The other day, I heard someone saying, "I'd very much say the opposite."

Is that the alternative way to say "I'd rather say" or is it just one of those non-native concoctions?

  • What do you mean by "non-native concoctions?" I'm certain every native English speaker is familiar with both of these constructions. (Though the first is more common in the UK, as I understand it.)
    – R. Barrett
    Jul 18, 2017 at 1:31
  • Oh I just wanted to make sure that it belongs in regular English.
    – Reactor4
    Jul 18, 2017 at 12:20

2 Answers 2


I'd very much [...] is the same as saying I'd be inclined to [...] since inclination involves holding something with greater respect.

I'd rather [...] implies a trade-off between two options — the inclination to do something and the declination to do something else because of this.

So these two phrases do not necessarily mean the same thing. Though, loosely, they could be similar to most people in a casual conversation.

  • 1
    In my opinion the phrase "I'd very much say" expresses not just inclination away from a point of view but a firm conviction against it. If someone said "I'd rather say X" or "I'd be inclined to say X" to me then I would expect there to be a possibility that they could be swayed to the opposite view by argument, if they said "I'd very much say X" then I would expect their view to be much less amenable to conversion.
    – BoldBen
    Jul 18, 2017 at 2:12

"Would" is a verb.

"I'd" is, as you know, a contraction of "I would." Though its use as a standalone is unusual in modern American English (Wiktionary marks it as archaic), phrases like your first example are still a commonality in British English, by my understanding.

In the first sentence, "very much" is an adverb of degree, explaining how much the speaker wishes (or "might wish") to say the opposite.

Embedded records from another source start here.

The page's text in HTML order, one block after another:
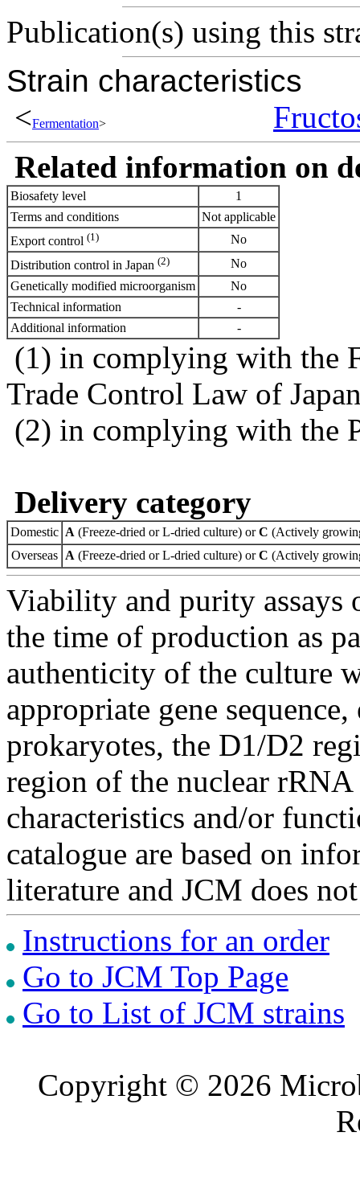
Publication(s) using this
Strain characteristics
<Fermentation>
Related information on
Biosafety level
1
Terms and conditions
Not applicable
Export control (1)
No
Distribution control in Japan (2)
No
Genetically modified microorganism
No
Technical information
-
Additional information
-
(1) in complying with the
Trade Control Law of
(2) in complying with the
Delivery category
Domestic A (Freeze-dried or L-dried culture) orC (Actively
Overseas A (Freeze-dried or L-dried culture) orC (Actively
Viability and purity assays
the time of production as
authenticity of the culture
appropriate gene
prokaryotes, the D1/D2
region of the nuclear
characteristics and/or
catalogue are based on
literature and JCM does
Instructions for an order
Go to JCM Top Page
Go to List of JCM strains
Copyright © 2026
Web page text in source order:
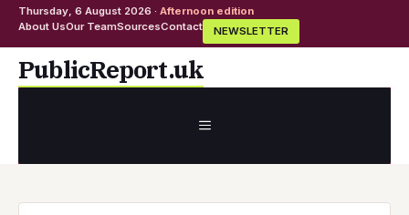
Thursday, 6 August 2026 · Afternoon edition
About UsOur TeamSourcesContact NEWSLETTER
SkipPublicReport.uk
MENU
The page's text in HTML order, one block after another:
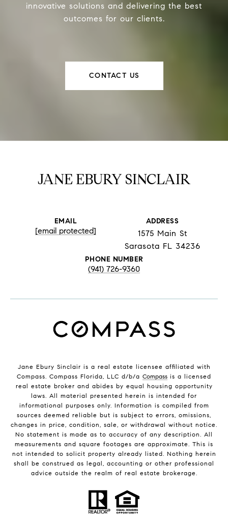
innovative solutions and delivering the best
outcomes for our clients.
CONTACT US
JANE EBURY SINCLAIR
EMAIL
[email protected]
ADDRESS
1575 Main St
Sarasota FL 34236
PHONE NUMBER
(941) 726-9360
Jane Ebury Sinclair is a real estate licensee affiliated with
Compass. Compass Florida, LLC d/b/a Compass is a licensed
real estate broker and abides by equal housing opportunity
laws. All material presented herein is intended for
informational purposes only. Information is compiled from
sources deemed reliable but is subject to errors, omissions,
changes in price, condition, sale, or withdrawal without notice.
No statement is made as to accuracy of any description. All
measurements and square footages are approximate. This is
not intended to solicit property already listed. Nothing herein
shall be construed as legal, accounting or other professional
advice outside the realm of real estate brokerage.
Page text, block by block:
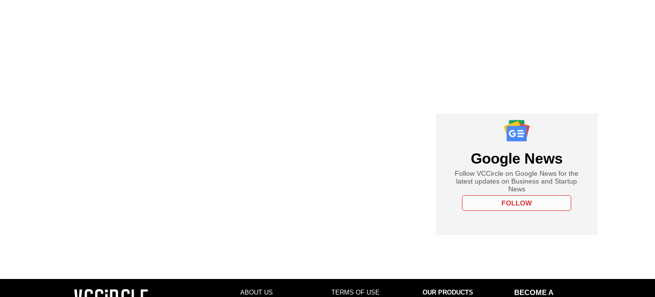
Google News
Follow VCCircle on Google News for the
latest updates on Business and Startup
News
FOLLOW
ABOUT US TERMS OF USE OUR PRODUCTS
BECOME A
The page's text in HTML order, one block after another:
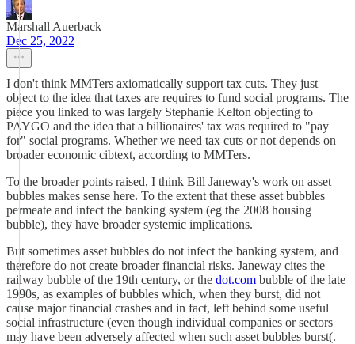
Marshall Auerback
Dec 25, 2022
I don't think MMTers axiomatically support tax cuts. They just
object to the idea that taxes are requires to fund social programs. The
piece you linked to was largely Stephanie Kelton objecting to
PAYGO and the idea that a billionaires' tax was required to "pay
for" social programs. Whether we need tax cuts or not depends on
broader economic cibtext, according to MMTers.
To the broader points raised, I think Bill Janeway's work on asset
bubbles makes sense here. To the extent that these asset bubbles
permeate and infect the banking system (eg the 2008 housing
bubble), they have broader systemic implications.
But sometimes asset bubbles do not infect the banking system, and
therefore do not create broader financial risks. Janeway cites the
railway bubble of the 19th century, or the dot.com bubble of the late
1990s, as examples of bubbles which, when they burst, did not
cause major financial crashes and in fact, left behind some useful
social infrastructure (even though individual companies or sectors
may have been adversely affected when such asset bubbles burst(.
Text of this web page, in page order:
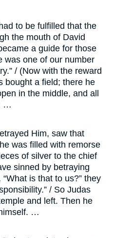
to be fulfilled that the
the mouth of David
a guide for those
was one of our number
/ (Now with the reward
bought a field; there he
in the middle, and all
…
Him, saw that
was filled with remorse
of silver to the chief
sinned by betraying
is that to us?” they
/ So Judas
and left. Then he
…
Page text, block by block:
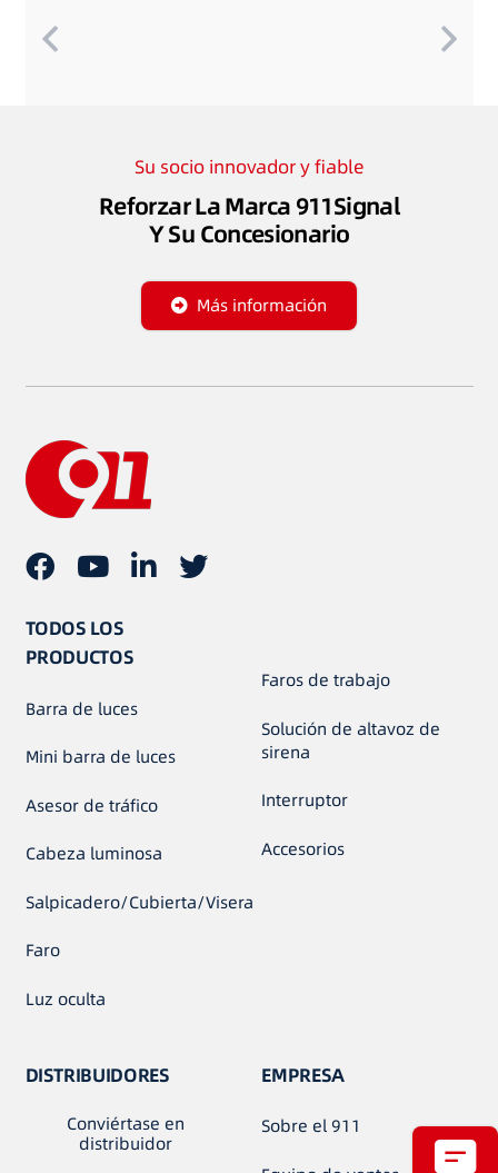
Su socio innovador y fiable
Reforzar La Marca 911Signal
Y Su Concesionario
Más información
TODOS LOS
PRODUCTOS
Barra de luces
Mini barra de luces
Asesor de tráfico
Cabeza luminosa
Salpicadero/Cubierta/Visera
Faro
Luz oculta
Faros de trabajo
Solución de altavoz de
sirena
Interruptor
Accesorios
DISTRIBUIDORES
Conviértase en
distribuidor
EMPRESA
Sobre el 911
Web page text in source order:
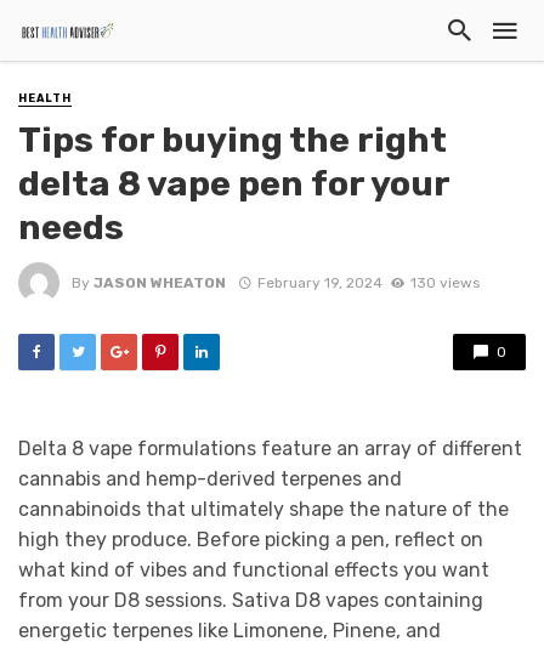
HEALTH
Tips for buying the right
delta 8 vape pen for your
needs
By JASON WHEATON February 19, 2024 130 views
0
Delta 8 vape formulations feature an array of different
cannabis and hemp-derived terpenes and
cannabinoids that ultimately shape the nature of the
high they produce. Before picking a pen, reflect on
what kind of vibes and functional effects you want
from your D8 sessions. Sativa D8 vapes containing
energetic terpenes like Limonene, Pinene, and
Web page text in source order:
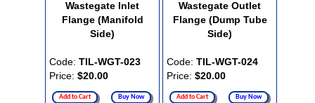
Wastegate Inlet
Flange (Manifold
Side)
Code: TIL-WGT-023
Price: $20.00
Add to Cart Buy Now
Wastegate Outlet
Flange (Dump Tube
Side)
Code: TIL-WGT-024
Price: $20.00
Add to Cart Buy Now
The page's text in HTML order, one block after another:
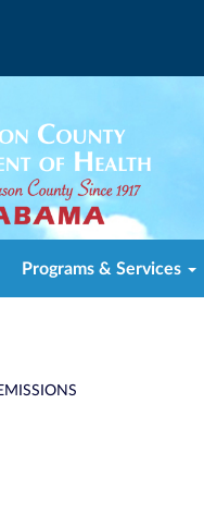
Programs & Services
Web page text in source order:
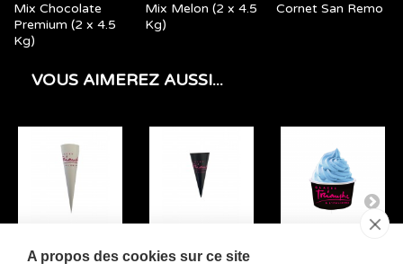
Mix Chocolate
Premium (2 x 4.5
Kg)
Mix Melon (2 x 4.5
Kg)
Cornet San Remo
VOUS AIMEREZ AUSSI...
Large Cone Case
Small Cone Case
A propos des cookies sur ce site
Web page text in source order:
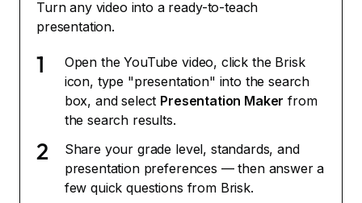
Turn any video into a ready-to-teach
presentation.
1
Open the YouTube video, click the Brisk
icon, type "presentation" into the search
box, and select Presentation Maker from
the search results.
2
Share your grade level, standards, and
presentation preferences — then answer a
few quick questions from Brisk.
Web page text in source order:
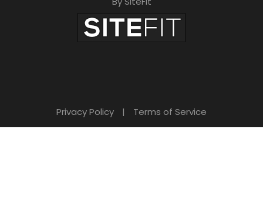
Privacy Policy | Terms of Service
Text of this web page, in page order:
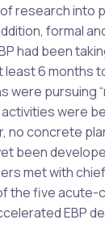
research into
formal
had been
6 months
were pursuing
were
no concrete
been
met with
the five acute-
EBP
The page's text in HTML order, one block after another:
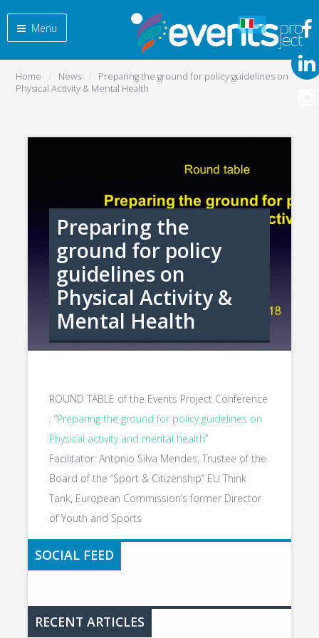
Home News
Preparing the ground for policy guidelines on
Physical Activity & Mental Health
Preparing the
ground for policy
guidelines on
Physical Activity &
Mental Health
ROUND TABLE of the Events Project Conference
: “Preparing the ground for policy guidelines on
Physical activity and mental health”
Facilitator: Antonio Silva Mendes, Trustee of the
Board of the “Sport & Citizenship” EU Think
Tank, European Commission’s former Director
of Youth and Sports
SOCIAL FEED
RECENT ARTICLES
Menu
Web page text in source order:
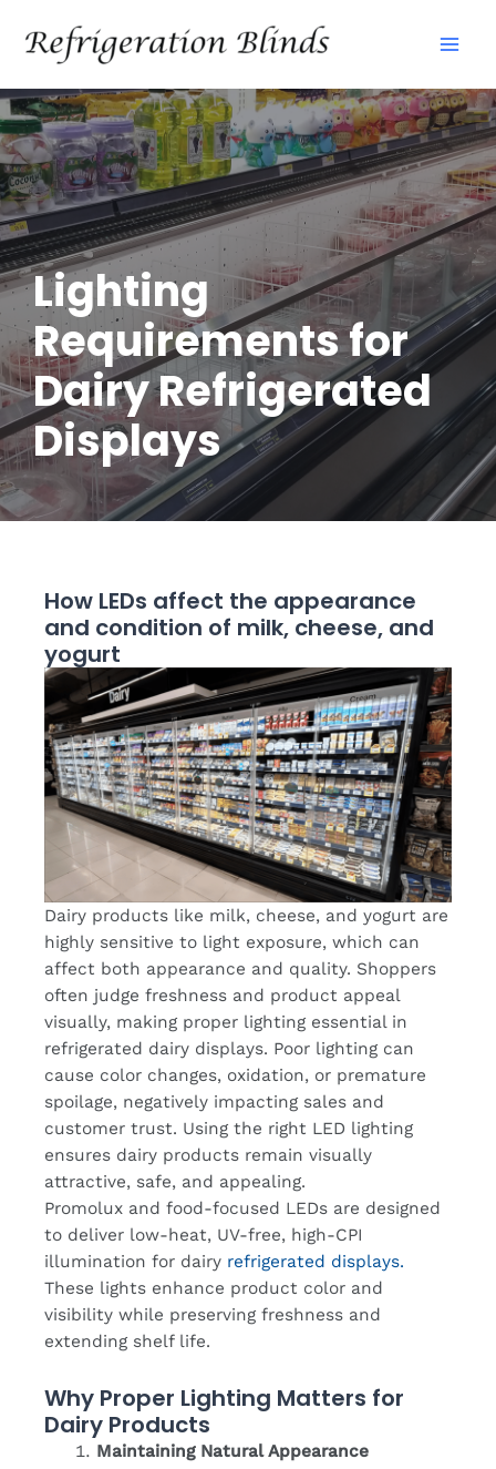
content
Lighting
Requirements for
Dairy Refrigerated
Displays
How LEDs affect the appearance
and condition of milk, cheese, and
yogurt
Dairy products like milk, cheese, and yogurt are
highly sensitive to light exposure, which can
affect both appearance and quality. Shoppers
often judge freshness and product appeal
visually, making proper lighting essential in
refrigerated dairy displays. Poor lighting can
cause color changes, oxidation, or premature
spoilage, negatively impacting sales and
customer trust. Using the right LED lighting
ensures dairy products remain visually
attractive, safe, and appealing.
Promolux and food-focused LEDs are designed
to deliver low-heat, UV-free, high-CPI
illumination for dairy refrigerated displays.
These lights enhance product color and
visibility while preserving freshness and
extending shelf life.
Why Proper Lighting Matters for
Dairy Products
Maintaining Natural Appearance
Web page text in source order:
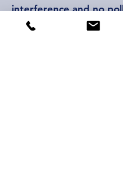
interference and no
There is no mechanical
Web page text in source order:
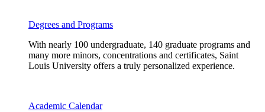
Degrees and Programs
With nearly 100 undergraduate, 140 graduate programs and
many more minors, concentrations and certificates, Saint
Louis University offers a truly personalized experience.
Academic Calendar
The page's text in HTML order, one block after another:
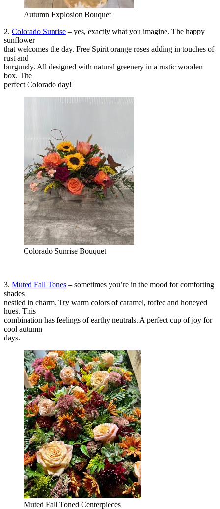
Autumn Explosion Bouquet
2. Colorado Sunrise – yes, exactly what you imagine. The happy
sunflower
that welcomes the day. Free Spirit orange roses adding in touches of
rust and
burgundy. All designed with natural greenery in a rustic wooden
box. The
perfect Colorado day!
Colorado Sunrise Bouquet
3. Muted Fall Tones – sometimes you’re in the mood for comforting
shades
nestled in charm. Try warm colors of caramel, toffee and honeyed
hues. This
combination has feelings of earthy neutrals. A perfect cup of joy for
cool autumn
days.
Muted Fall Toned Centerpieces
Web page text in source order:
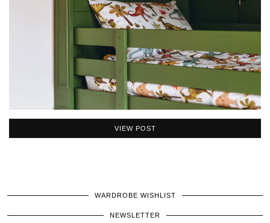
VIEW POST
WARDROBE WISHLIST
NEWSLETTER
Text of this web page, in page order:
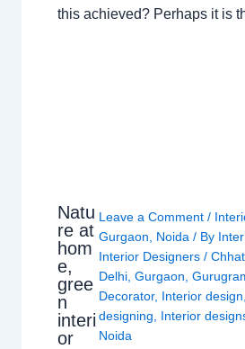
this achieved? Perhaps it is
Natu
re at
hom
e,
gree
n
interi
or
Leave a Comment /
Gurgaon, Noida / By
Interior Designers/
Delhi,Gurgaon,
Decorator, Interior design,
designing, Interior
Noida

To answer your question: no, this is not a non-native construction; it is grammatical. The use of "I'd rather say X" as opposed to "I would say X" implies a degree of preference. The first has a connotation that, given the opportunity, you will say X, whereas the second implies that you might be convinced to say otherwise (but you would need convincing). The addition of "very much" further emphasizes the speaker's conviction.